Incidentally, these are not necessarily errors in polls, it could also reflect that polls were done at different times during which some voter intentions changed.
This suggests--although with only 12 polls and an oversimplified model this is only a weak suggestion--that Jones, whether due to the scandals or something else, is pulling down Spanberger. The more Democrats who decide to split, the greater the support for Spanberger, but not the more support for Miyares. In that case, a big margin for Spanberger could be bad news for Jones, costing him votes even if it doesn't add a lot of Miyares votes.
The election result is not going to be a random draw among polls conducted before the election, but a real, deterministic event. Nevertheless, if we thought all the polls were equally good simulations of the election with independent errors, and there were enough of them to cover the range of plausible outcomes, we could forecast the election by picking a poll at random. In that case we'd say Jones' fortunes are closely tied to Spanberger's margin of victory.

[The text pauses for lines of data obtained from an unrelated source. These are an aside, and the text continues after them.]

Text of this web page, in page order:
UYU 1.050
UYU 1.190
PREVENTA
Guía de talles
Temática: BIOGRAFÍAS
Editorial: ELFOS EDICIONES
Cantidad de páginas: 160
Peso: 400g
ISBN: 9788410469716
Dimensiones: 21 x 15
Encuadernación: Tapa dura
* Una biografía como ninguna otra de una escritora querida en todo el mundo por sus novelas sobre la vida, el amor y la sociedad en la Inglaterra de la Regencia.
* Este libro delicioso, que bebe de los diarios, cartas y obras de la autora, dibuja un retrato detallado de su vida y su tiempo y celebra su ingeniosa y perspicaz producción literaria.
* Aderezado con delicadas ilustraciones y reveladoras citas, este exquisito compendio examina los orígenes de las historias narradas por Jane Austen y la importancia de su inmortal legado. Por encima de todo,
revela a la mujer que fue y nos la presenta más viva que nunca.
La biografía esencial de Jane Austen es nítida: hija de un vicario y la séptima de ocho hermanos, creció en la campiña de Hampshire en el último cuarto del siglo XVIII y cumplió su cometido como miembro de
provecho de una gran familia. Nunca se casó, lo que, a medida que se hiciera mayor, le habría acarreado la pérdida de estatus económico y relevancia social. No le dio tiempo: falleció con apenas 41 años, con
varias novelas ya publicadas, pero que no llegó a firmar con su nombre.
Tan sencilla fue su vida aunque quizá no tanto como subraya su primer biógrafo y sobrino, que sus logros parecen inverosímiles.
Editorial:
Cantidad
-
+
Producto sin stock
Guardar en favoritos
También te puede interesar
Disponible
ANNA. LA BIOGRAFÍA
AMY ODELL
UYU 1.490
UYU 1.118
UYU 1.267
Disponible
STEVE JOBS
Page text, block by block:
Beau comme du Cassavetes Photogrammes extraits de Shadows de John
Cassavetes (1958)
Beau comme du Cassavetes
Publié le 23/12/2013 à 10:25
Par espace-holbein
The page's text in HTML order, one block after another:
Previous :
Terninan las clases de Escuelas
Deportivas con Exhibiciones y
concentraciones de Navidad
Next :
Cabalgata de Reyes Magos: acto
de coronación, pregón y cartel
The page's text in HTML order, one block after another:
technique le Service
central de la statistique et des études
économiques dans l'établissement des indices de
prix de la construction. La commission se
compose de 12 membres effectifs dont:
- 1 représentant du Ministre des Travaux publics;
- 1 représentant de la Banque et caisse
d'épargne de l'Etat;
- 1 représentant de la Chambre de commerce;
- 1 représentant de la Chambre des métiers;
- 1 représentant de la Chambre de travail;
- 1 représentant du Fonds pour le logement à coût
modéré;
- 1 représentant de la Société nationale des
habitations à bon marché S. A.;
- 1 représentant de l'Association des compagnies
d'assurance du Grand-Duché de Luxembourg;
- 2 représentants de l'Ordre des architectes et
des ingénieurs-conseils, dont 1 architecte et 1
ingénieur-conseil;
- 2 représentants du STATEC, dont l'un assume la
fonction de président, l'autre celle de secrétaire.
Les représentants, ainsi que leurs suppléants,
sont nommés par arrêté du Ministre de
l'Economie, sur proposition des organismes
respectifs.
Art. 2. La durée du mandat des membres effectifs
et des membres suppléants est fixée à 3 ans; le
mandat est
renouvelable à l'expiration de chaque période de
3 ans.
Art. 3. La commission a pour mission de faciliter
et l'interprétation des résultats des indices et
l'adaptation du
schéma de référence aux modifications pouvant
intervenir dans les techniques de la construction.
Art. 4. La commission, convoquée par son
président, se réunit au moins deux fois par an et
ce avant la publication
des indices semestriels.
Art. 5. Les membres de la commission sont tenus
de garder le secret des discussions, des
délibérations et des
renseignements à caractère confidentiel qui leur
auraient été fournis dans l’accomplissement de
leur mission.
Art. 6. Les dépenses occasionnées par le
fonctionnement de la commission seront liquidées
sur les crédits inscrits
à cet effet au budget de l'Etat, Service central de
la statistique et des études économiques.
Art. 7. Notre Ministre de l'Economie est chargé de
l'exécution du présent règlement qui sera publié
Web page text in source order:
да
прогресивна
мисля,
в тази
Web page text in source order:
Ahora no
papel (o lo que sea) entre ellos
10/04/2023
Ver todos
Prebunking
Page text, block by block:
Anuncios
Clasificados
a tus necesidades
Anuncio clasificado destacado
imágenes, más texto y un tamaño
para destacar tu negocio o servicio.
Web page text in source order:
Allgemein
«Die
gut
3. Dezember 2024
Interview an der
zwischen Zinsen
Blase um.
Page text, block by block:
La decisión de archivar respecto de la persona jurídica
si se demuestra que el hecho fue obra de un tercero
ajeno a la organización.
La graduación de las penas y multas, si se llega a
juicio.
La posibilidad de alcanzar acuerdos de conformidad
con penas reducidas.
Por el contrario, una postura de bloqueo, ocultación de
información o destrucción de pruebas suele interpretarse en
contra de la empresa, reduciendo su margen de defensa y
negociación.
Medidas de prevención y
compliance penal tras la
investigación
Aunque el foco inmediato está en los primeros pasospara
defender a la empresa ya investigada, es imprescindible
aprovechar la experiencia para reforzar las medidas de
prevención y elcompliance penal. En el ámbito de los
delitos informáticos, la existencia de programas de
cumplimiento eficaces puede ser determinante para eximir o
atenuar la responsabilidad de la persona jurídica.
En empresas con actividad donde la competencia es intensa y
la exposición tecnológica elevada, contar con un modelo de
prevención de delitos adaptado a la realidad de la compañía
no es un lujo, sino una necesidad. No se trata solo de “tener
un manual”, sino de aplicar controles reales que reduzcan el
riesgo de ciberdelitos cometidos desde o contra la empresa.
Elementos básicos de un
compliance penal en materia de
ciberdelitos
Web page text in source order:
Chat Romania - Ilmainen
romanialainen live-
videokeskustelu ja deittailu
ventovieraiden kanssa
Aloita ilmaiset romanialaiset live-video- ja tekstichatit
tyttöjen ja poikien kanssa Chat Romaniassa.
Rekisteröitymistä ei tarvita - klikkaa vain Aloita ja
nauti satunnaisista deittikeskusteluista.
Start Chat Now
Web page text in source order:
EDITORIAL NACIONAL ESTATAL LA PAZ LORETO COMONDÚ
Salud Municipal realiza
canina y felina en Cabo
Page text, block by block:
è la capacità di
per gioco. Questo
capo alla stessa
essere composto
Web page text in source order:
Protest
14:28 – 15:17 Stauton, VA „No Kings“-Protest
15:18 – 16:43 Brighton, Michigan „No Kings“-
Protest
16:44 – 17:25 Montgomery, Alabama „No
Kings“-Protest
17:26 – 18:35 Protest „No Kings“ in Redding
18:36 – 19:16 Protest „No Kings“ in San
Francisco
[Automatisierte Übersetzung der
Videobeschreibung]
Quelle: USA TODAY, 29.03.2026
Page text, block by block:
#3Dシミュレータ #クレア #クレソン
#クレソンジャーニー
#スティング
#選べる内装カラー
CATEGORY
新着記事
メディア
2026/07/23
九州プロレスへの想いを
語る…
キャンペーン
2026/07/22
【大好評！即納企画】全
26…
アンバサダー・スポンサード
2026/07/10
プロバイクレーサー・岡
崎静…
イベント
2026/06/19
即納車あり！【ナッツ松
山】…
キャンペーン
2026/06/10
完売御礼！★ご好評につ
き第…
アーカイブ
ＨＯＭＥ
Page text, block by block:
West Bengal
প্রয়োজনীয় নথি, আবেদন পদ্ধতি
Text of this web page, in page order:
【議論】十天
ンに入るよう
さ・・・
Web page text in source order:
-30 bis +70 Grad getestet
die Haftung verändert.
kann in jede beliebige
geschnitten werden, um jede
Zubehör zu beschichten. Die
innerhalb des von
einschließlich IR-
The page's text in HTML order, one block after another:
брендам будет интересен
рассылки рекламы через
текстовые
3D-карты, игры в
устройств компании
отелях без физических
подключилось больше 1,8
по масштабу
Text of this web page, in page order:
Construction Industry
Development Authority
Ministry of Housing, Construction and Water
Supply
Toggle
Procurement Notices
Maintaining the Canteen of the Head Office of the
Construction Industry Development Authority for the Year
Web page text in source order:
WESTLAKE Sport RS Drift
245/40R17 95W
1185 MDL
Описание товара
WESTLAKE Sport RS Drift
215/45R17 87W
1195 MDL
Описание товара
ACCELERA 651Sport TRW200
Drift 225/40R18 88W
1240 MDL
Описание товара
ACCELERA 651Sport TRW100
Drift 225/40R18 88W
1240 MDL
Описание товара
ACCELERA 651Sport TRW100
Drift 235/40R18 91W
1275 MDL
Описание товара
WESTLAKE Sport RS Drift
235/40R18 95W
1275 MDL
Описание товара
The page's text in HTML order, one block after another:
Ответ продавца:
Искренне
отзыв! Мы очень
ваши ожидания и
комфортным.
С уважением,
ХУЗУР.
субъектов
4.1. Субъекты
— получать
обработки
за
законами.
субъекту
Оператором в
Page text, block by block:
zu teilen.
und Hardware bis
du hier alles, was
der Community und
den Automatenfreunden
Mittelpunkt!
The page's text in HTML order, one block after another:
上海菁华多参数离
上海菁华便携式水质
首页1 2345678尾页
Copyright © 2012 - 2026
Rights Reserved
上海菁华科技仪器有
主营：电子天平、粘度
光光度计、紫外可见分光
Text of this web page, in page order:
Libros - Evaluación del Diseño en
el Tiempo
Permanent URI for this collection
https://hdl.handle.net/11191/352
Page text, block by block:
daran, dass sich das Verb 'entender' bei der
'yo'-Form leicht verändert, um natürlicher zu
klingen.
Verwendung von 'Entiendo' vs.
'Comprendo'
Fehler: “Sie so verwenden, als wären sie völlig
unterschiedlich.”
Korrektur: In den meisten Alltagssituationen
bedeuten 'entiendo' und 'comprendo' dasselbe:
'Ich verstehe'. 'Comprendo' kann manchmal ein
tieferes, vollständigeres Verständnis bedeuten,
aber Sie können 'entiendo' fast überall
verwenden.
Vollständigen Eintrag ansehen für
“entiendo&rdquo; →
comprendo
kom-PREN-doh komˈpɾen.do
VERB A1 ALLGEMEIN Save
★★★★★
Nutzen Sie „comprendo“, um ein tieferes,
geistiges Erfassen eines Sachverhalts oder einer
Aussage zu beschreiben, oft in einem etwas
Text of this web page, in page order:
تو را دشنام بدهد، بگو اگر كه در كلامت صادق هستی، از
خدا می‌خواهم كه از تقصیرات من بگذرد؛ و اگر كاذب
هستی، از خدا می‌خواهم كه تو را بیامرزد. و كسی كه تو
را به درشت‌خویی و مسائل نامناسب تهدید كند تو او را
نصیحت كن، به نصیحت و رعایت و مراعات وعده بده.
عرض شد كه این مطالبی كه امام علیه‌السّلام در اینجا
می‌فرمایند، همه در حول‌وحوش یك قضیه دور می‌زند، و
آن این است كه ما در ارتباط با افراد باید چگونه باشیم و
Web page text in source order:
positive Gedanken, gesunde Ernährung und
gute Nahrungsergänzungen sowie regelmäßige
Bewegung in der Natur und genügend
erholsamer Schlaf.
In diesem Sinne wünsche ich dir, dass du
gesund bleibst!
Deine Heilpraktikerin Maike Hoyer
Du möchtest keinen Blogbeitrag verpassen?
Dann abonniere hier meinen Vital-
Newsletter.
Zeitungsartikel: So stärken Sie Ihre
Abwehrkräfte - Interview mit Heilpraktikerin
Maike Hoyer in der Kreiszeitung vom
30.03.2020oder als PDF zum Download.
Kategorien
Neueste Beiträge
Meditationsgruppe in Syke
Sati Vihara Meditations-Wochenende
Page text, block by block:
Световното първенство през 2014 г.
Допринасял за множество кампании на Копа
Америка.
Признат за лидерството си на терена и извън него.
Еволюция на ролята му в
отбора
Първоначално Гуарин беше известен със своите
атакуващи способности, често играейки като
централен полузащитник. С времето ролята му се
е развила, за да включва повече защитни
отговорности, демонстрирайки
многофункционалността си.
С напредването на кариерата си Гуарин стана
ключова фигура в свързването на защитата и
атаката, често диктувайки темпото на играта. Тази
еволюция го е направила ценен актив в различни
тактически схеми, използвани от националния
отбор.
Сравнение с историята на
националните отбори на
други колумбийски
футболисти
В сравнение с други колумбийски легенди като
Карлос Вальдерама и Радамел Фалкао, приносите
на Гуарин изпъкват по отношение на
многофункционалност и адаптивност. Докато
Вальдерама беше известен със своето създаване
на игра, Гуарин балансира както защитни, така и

But the -0.57 correlation tells us the poll differences are not independent and therefore predicting the election by selecting at random from among the polls is a bad idea. Historical experience and common sense tell us that a landslide for government will help the party's AG candidate, but the differences among polls do not provide evidence for that.
Politics goes on across the land. In Lowell, MA, in the Preliminary (a Primary) three incumbents were challenged. One lost and two came in second. Keeps my attention up.